# [RECORDS FOR THE EXERCISE]
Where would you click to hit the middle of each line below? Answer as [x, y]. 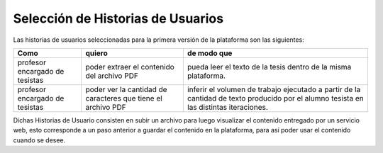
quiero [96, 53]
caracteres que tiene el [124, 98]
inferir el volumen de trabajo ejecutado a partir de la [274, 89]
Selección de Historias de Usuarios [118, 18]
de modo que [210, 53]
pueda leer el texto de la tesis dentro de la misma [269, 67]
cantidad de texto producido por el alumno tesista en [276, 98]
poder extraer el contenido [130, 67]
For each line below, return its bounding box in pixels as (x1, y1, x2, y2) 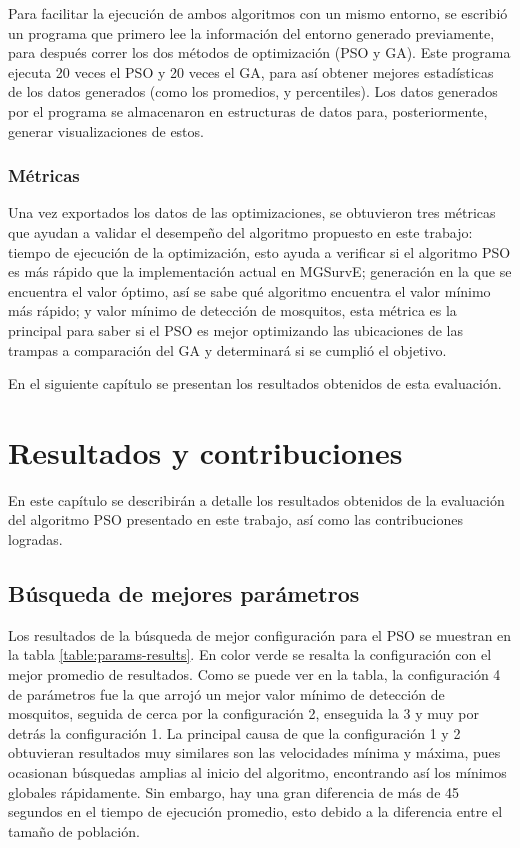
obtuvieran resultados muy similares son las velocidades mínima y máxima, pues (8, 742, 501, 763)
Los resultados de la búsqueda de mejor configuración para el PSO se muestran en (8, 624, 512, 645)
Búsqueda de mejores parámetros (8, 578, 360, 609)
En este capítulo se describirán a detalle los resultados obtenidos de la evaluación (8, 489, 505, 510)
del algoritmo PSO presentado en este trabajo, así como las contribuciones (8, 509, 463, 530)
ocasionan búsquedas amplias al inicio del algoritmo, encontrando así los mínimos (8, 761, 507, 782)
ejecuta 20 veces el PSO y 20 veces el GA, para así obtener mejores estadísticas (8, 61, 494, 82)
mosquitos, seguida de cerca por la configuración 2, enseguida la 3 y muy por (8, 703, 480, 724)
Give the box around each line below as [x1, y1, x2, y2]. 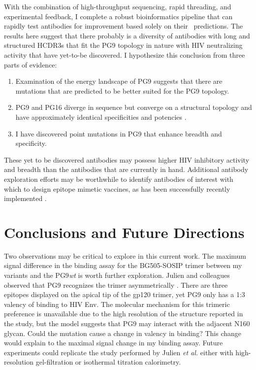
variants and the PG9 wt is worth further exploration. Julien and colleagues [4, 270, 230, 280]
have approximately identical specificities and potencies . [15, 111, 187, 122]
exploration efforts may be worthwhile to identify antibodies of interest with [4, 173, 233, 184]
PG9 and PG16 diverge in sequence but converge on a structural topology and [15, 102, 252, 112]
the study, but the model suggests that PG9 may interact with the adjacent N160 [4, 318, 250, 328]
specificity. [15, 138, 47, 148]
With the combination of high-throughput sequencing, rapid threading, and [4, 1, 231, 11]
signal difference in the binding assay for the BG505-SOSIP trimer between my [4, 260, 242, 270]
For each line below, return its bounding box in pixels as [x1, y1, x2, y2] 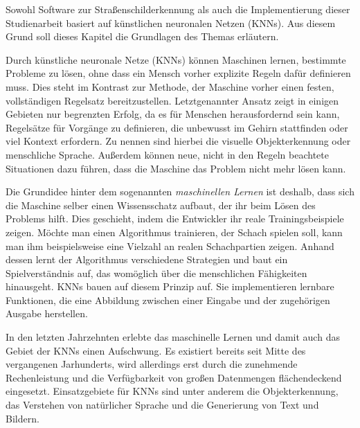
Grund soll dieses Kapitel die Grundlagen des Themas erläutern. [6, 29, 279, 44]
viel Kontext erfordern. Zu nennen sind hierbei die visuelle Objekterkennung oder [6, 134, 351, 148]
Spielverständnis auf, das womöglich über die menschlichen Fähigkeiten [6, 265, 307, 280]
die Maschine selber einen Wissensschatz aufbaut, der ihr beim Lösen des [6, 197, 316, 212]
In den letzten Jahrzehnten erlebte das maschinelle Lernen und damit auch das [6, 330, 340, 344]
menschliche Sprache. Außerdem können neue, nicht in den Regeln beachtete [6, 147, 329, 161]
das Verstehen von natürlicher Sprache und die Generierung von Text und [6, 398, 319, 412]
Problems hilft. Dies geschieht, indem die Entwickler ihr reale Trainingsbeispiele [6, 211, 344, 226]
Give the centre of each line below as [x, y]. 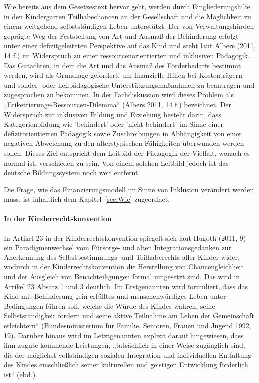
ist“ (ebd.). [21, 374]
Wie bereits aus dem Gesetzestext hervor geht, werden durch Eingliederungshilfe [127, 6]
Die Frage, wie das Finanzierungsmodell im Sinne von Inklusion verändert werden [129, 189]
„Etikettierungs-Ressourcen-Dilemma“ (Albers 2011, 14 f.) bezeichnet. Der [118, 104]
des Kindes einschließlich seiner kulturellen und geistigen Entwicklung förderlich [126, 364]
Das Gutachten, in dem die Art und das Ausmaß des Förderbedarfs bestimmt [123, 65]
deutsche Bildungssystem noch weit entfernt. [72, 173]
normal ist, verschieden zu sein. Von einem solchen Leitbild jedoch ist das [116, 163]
...
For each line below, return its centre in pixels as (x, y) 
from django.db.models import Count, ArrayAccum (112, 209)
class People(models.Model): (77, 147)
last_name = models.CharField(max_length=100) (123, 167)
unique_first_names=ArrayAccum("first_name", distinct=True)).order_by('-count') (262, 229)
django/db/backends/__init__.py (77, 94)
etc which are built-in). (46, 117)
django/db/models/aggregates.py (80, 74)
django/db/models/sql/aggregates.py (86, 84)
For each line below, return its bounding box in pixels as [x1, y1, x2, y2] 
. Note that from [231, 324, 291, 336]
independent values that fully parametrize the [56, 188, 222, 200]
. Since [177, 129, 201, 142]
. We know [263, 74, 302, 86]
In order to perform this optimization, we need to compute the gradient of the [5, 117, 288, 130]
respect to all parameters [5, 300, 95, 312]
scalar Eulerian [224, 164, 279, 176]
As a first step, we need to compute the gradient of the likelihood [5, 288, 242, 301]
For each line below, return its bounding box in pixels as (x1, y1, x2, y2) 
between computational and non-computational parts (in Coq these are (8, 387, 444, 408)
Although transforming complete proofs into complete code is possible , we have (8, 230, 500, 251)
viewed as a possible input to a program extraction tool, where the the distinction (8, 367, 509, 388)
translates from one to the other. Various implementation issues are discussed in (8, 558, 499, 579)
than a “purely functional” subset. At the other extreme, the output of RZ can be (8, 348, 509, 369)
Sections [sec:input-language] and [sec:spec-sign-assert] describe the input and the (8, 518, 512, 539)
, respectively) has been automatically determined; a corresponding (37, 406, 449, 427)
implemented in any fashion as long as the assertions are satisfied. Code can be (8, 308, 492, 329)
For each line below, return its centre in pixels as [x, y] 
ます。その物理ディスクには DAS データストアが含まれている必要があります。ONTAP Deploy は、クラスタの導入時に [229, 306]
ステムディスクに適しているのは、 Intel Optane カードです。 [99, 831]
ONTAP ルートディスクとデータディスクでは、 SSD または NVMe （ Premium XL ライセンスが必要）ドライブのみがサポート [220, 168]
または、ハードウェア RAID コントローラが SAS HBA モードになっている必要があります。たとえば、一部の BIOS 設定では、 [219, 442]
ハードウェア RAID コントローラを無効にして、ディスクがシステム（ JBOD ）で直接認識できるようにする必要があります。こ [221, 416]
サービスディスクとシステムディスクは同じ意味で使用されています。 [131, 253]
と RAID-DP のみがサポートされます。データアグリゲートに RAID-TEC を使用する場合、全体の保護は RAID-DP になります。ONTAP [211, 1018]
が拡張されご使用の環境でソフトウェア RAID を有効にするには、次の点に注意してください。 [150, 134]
...
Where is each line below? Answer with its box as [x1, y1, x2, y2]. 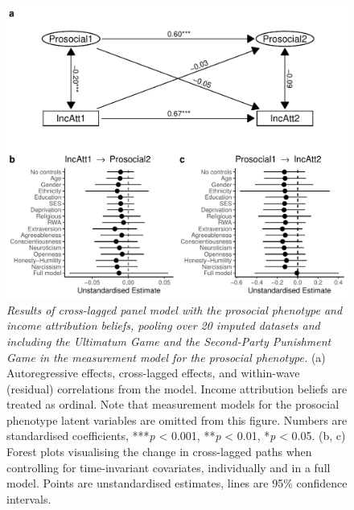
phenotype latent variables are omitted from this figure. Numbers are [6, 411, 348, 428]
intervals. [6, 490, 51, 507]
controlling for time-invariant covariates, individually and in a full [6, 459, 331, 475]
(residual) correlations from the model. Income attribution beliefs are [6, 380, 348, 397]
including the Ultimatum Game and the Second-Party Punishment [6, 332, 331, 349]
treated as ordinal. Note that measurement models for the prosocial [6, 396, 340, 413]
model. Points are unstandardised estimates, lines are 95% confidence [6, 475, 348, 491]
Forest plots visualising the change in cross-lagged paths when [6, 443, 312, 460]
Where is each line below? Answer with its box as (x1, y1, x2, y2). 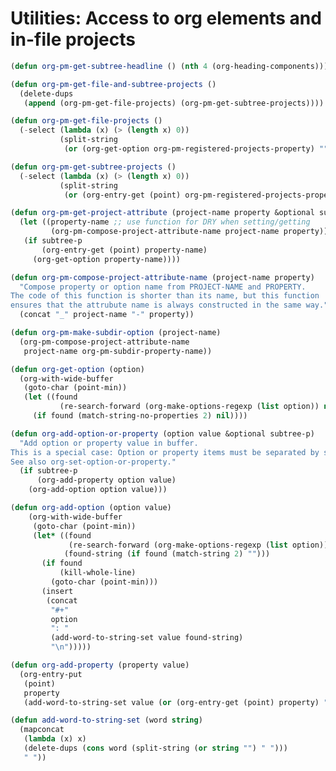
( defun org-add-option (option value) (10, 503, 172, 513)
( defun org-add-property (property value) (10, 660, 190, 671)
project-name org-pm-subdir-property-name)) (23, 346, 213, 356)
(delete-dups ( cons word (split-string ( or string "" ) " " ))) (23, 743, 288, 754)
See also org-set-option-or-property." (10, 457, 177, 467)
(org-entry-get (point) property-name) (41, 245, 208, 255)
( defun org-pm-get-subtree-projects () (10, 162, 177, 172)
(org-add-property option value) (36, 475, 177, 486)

# [ASSIGNMENT]
Transcribe the records above exactly, beginning at the line that contains "サービスディスクとシステムディスクは同じ意味で使用されています。 [131, 253]" and ending with the line that contains "が拡張されご使用の環境でソフトウェア RAID を有効にするには、次の点に注意してください。", both included, and nothing else.

# [EXERCISE OUTPUT]
サービスディスクとシステムディスクは同じ意味で使用されています。 [131, 253]
と RAID-DP のみがサポートされます。データアグリゲートに RAID-TEC を使用する場合、全体の保護は RAID-DP になります。ONTAP [211, 1018]
が拡張されご使用の環境でソフトウェア RAID を有効にするには、次の点に注意してください。 [150, 134]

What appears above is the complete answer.